If the target address does not represent a resource inside the
originating SSP?s administrative domain or federation of domains,
then the originating SSP performs a Lookup Function (LUF) to
determine a target address, and then is resolves the call routing
data by using the Location routing Function (LRF).
For example, if the request to communicate is for an im: or pres: URI
type, the originating SSP follows the procedures in [8]. If the
highest priority supported URI scheme is sip: or sips: the
originating SSP skips to SIP DNS resolution in Section 5.1.3.

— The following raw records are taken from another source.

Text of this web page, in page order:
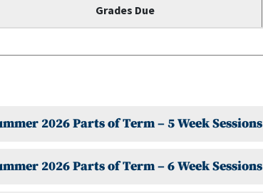
Grades Due
Summer 2026 Parts of Term – 5 Week Sessions
2026 Parts of Term – 6 Week Sessions
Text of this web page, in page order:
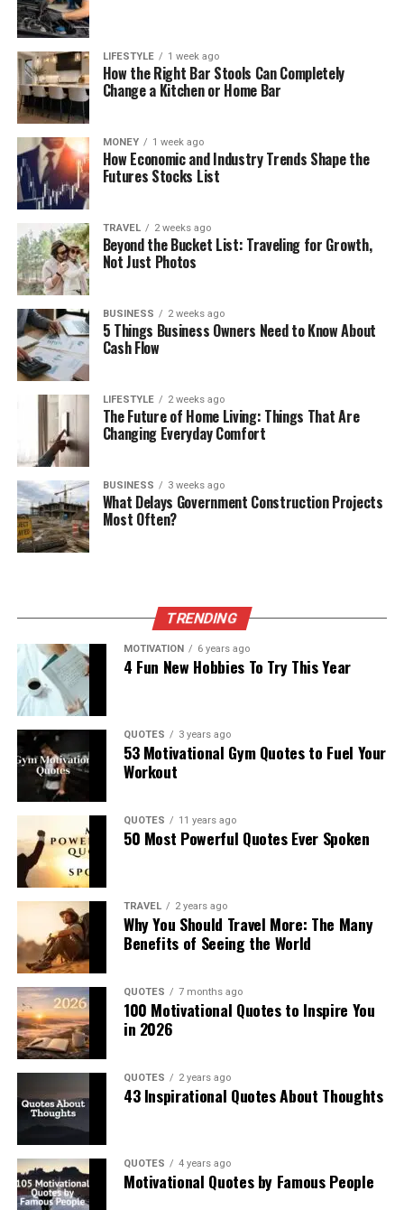
LIFESTYLE 1 week ago
How the Right Bar Stools Can Completely
Change a Kitchen or Home Bar
MONEY 1 week ago
How Economic and Industry Trends Shape the
Futures Stocks List
TRAVEL 2 weeks ago
Beyond the Bucket List: Traveling for Growth,
Not Just Photos
BUSINESS 2 weeks ago
5 Things Business Owners Need to Know About
Cash Flow
LIFESTYLE 2 weeks ago
The Future of Home Living: Things That Are
Changing Everyday Comfort
BUSINESS 3 weeks ago
What Delays Government Construction Projects
Most Often?
TRENDING
MOTIVATION 6 years ago
4 Fun New Hobbies To Try This Year
QUOTES 3 years ago
53 Motivational Gym Quotes to Fuel Your
Workout
QUOTES 11 years ago
50 Most Powerful Quotes Ever Spoken
TRAVEL 2 years ago
Why You Should Travel More: The Many
Benefits of Seeing the World
QUOTES 7 months ago
100 Motivational Quotes to Inspire You
in 2026
QUOTES 2 years ago
43 Inspirational Quotes About Thoughts
QUOTES 4 years ago
Motivational Quotes by Famous People
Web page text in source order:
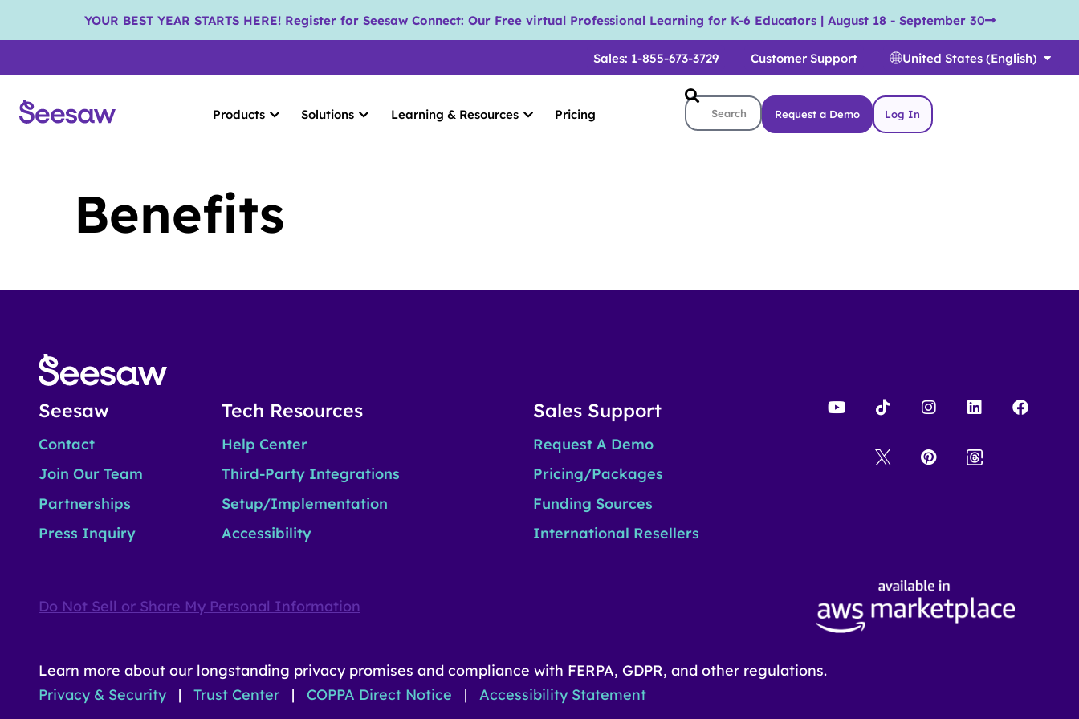
YOUR BEST YEAR STARTS HERE! Register for Seesaw Connect: Our Free virtual Professional Learning for K-6 Educators | August 18 - September 30
Sales: 1-855-673-3729 Customer Support United States (English)
Products Solutions Learning & Resources Pricing Request a Demo Log In
Benefits
Seesaw
Contact
Join Our Team
Partnerships
Press Inquiry
Tech Resources
Help Center
Third-Party Integrations
Setup/Implementation
Accessibility
Sales Support
Request A Demo
Pricing/Packages
Funding Sources
International Resellers
Do Not Sell or Share My Personal Information
Learn more about our longstanding privacy promises and compliance with FERPA, GDPR, and other regulations.
Privacy & Security
| Trust Center | COPPA Direct Notice | Accessibility Statement
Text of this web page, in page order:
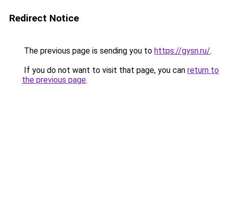
Redirect Notice
The previous page is sending you to https://gysn.ru/.
If you do not want to visit that page, you can return to
the previous page.
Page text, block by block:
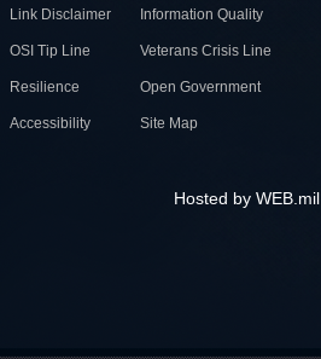
Link Disclaimer Information Quality
OSI Tip Line Veterans Crisis Line
Resilience Open Government
Accessibility Site Map
Hosted by WEB.mil
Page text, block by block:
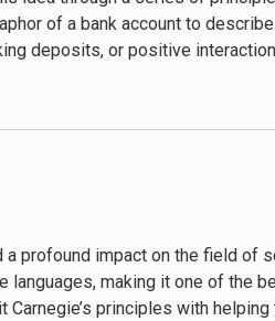
reinforcement. Carnegie
where people feel valued and
that can transform their
of a bank account to
deposits, or positive
a profound impact on the field of
languages, making it one of the
principles with
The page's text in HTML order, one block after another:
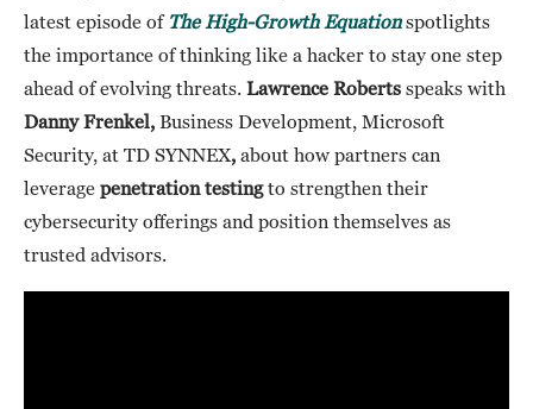
latest episode of The High-Growth Equationspotlights
the importance of thinking like a hacker to stay one step
ahead of evolving threats. Lawrence Roberts speaks with
Danny Frenkel, Business Development, Microsoft
Security, at TD SYNNEX, about how partners can
leverage penetration testingto strengthen their
cybersecurity offerings and position themselves as
trusted advisors.
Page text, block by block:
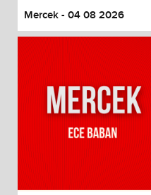
Mercek - 04 08 2026
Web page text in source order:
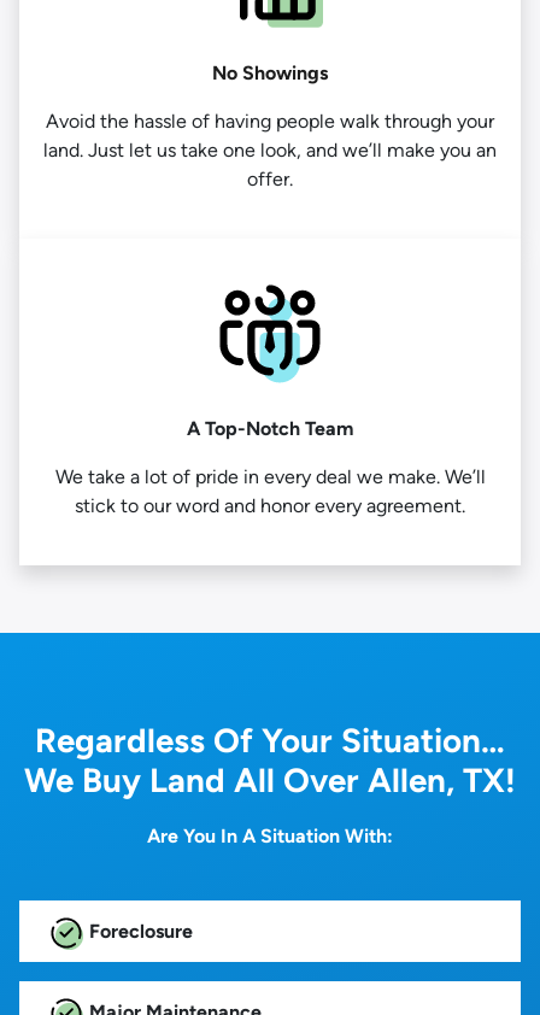
No Showings
Avoid the hassle of having people walk through your
land. Just let us take one look, and we’ll make you an
offer.
A Top-Notch Team
We take a lot of pride in every deal we make. We’ll
stick to our word and honor every agreement.
Regardless Of Your Situation…
We Buy Land All Over Allen, TX!
Are You In A Situation With:
Foreclosure
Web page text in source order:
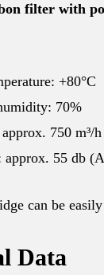
filter with
+80°C
70%
750 m³/h
approx. 55 db
can be
Data
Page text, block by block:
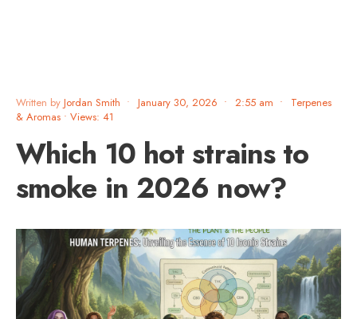
Written by Jordan Smith • January 30, 2026 • 2:55 am •
Terpenes
& Aromas • Views: 41
Which 10 hot strains to
smoke in 2026 now?
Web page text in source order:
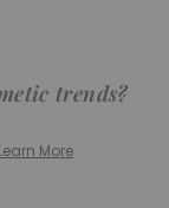
trends?
More

Likewise, if the target address is already a sip: or sips: URI in an
external domain, the originating SSP skips to SIP DNS resolution in
Section 4.1.2.1.
If the target address corresponds to a specific E.164 address, the
SSP may need to perform some form of number plan mapping according to
local policy. For example, in the United States, a dial string
beginning "011 44" could be converted to "+44", or in the United
Kingdom "00 1" could be converted to "+1". Once the SSP has an E.164
address, it can use ENUM.
5.1.1.2. ENUM Lookup
If an external E.164 address is the target, the originating SSP
consults the public "User ENUM" rooted at e164.arpa, according to the
procedures described in RFC 3761. The SSP must query for the "E2U+
sip" enumservice as described in RFC 3764 [11], but MAY check for
other enumservices. The originating SSP MAY consult a cache or
alternate representation of the ENUM data rather than actual DNS
queries. Also, the SSP may skip actual DNS queries if the
originating SSP is sure that the target address country code is not
represented in e164.arpa. If a sip: or sips: URI is chosen the SSP
skips to Section 5.1.6.
If an im: or pres: URI is chosen for based on an "E2U+im" [8] or
"E2U+pres" [9] enumserver, the SSP follows the procedures for
resolving these URIs to URIs for specific protocols such a SIP or
XMPP as described in the previous section.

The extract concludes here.